Suppose that $A$ tosses a coin which lands heads with probability $p_A$ and $B$ tosses a coin which lands heads with probability $p_B$. They toss their coins simultaneously over and over again, in a competition to see who gets the first head. The one to get the first head is the winner, except that a draw results if they get their first heads together.
Calculate P(A wins).
Let $X_A$ be the # of tosses that it takes $A$ to get the first head, $X_A \ge 1$.

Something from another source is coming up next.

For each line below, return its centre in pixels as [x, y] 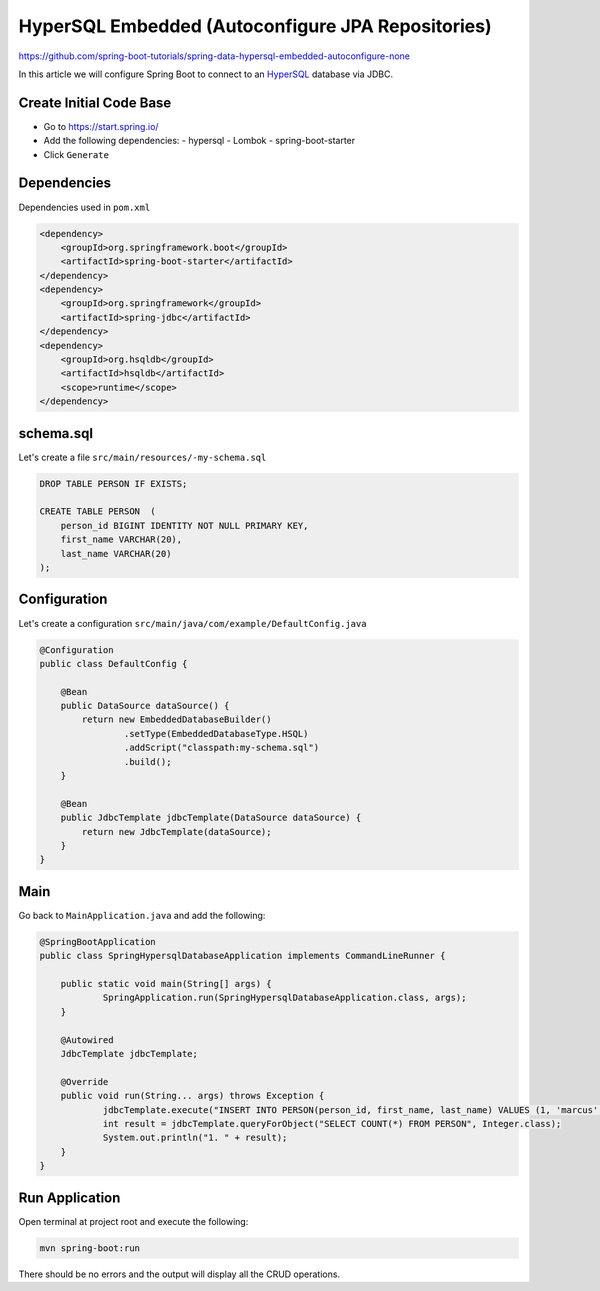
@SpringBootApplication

Let $X_B$ be the # of tosses that it takes $B$ to get the first head, $X_B \ge 1$.
$P(A $ wins$)$
$= P(X_A \lt X_B)$
$=\sum_{i=1}^{\infty}P(X_A<X_B|X_A=i)P(X_A=i)$
$=\sum_{i=1}^{\infty}(1-p_B)^i(1-p_A)^{i-1}p_A$
$=\frac{p_A}{1-p_A}\sum_{i=1}^{\infty}(1-p_B)^i(1-p_A)^i$
$=\frac{p_A}{1-p_A}\sum_{i=1}^{\infty}((1-p_B)(1-p_A))^i$
$=\frac{p_A}{1-p_A}\left(\sum_{i=0}^{\infty}((1-p_B)(1-p_A))^i - ((1-p_B)(1-p_A))^0\right)$
$=\frac{p_A}{1-p_A}\left(\frac{1}{1-(1-p_A)(1-p_B)}-1\right)$
Textbook Answer:
$\frac{(1-p_A)p_B}{1−(1−p_A )(1−p_B )}$
They're not the same, I tested with $p_A = 0.2$, $p_B=0.5$
Literally had to search every corner of the internet for this solution. I'll just leave it here.